Stored records
################
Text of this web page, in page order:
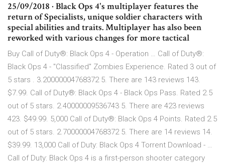
25/09/2018 · Black Ops 4's multiplayer features the
return of Specialists, unique soldier characters with
special abilities and traits. Multiplayer has also been
reworked with various changes for more tactical
Buy Call of Duty®: Black Ops 4 - Operation … Call of Duty®:
Black Ops 4 - "Classified" Zombies Experience. Rated 3 out of
5 stars . 3.20000004768372 5. There are 143 reviews 143.
$7.99. Call of Duty®: Black Ops 4 - Black Ops Pass. Rated 2.5
out of 5 stars. 2.40000009536743 5. There are 423 reviews
423. $49.99. 5,000 Call of Duty®: Black Ops 4 Points. Rated 2.5
out of 5 stars. 2.70000004768372 5. There are 14 reviews 14.
$39.99. 13,000 Call of Duty: Black Ops 4 Torrent Download - …
Call of Duty: Black Ops 4 is a first-person shooter category
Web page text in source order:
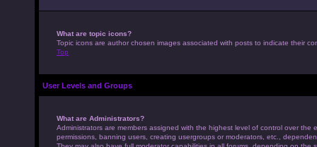
What are topic icons?
Topic icons are author chosen images associated with posts to indicate their
Top
User Levels and Groups
What are Administrators?
Administrators are members assigned with the highest level of control over
permissions, banning users, creating usergroups or moderators, etc.,
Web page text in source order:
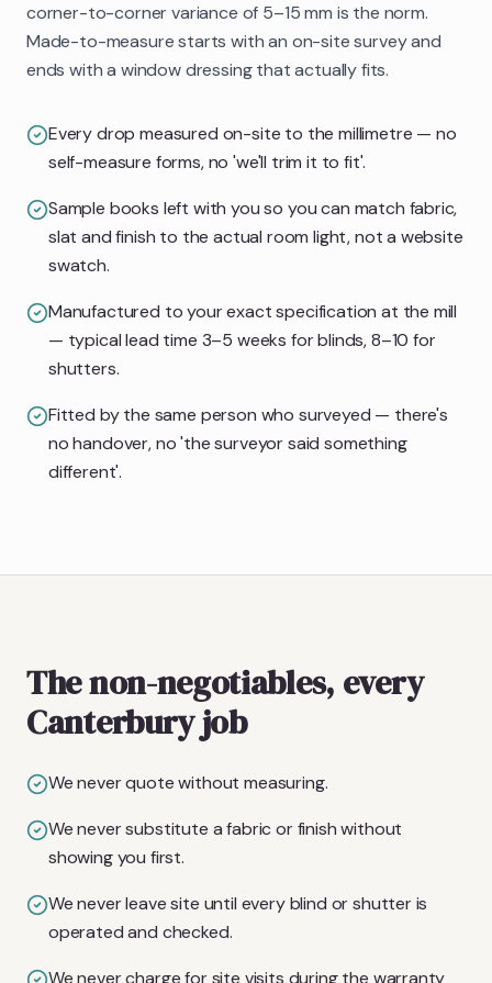
corner-to-corner variance of 5–15 mm is the norm.
Made-to-measure starts with an on-site survey and
ends with a window dressing that actually fits.
Every drop measured on-site to the millimetre — no
self-measure forms, no 'we'll trim it to fit'.
Sample books left with you so you can match fabric,
slat and finish to the actual room light, not a website
swatch.
Manufactured to your exact specification at the mill
— typical lead time 3–5 weeks for blinds, 8–10 for
shutters.
Fitted by the same person who surveyed — there's
no handover, no 'the surveyor said something
different'.
The non-negotiables, every
Canterbury job
We never quote without measuring.
We never substitute a fabric or finish without
showing you first.
We never leave site until every blind or shutter is
operated and checked.
We never charge for site visits during the warranty
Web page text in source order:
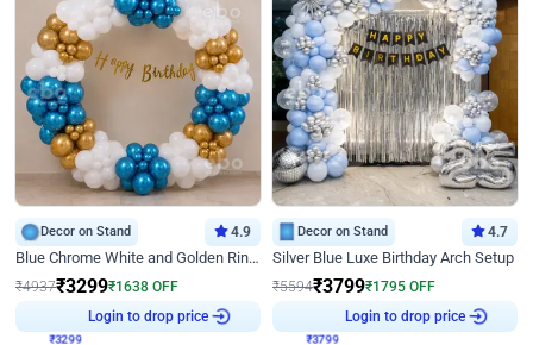
Decor on Stand 4.9
Blue Chrome White and Golden Ring Birthday Decor
₹4937₹3299₹1638 OFF
Login to drop price
Decor on Stand 4.7
Silver Blue Luxe Birthday Arch Setup
₹5594₹3799₹1795 OFF
Login to drop price
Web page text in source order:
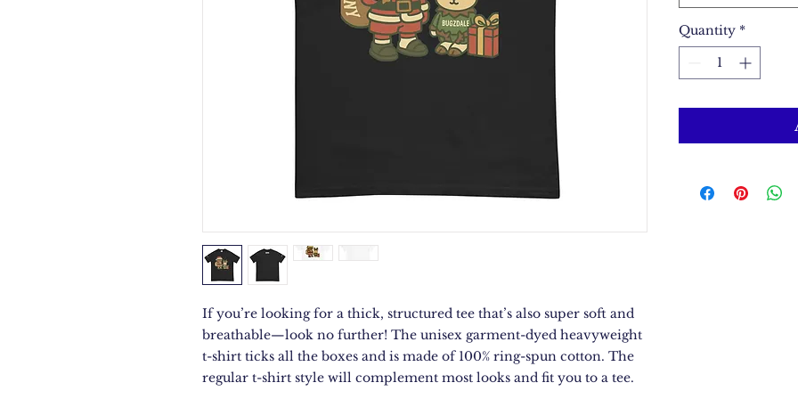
################
- [Aim of the exercise]
Go through the records and report each line that contains "Call".

- [Result below]
Buy Call of Duty®: Black Ops 4 - Operation … Call of Duty®:
$7.99. Call of Duty®: Black Ops 4 - Black Ops Pass. Rated 2.5
423. $49.99. 5,000 Call of Duty®: Black Ops 4 Points. Rated 2.5
$39.99. 13,000 Call of Duty: Black Ops 4 Torrent Download - …
Call of Duty: Black Ops 4 is a first-person shooter category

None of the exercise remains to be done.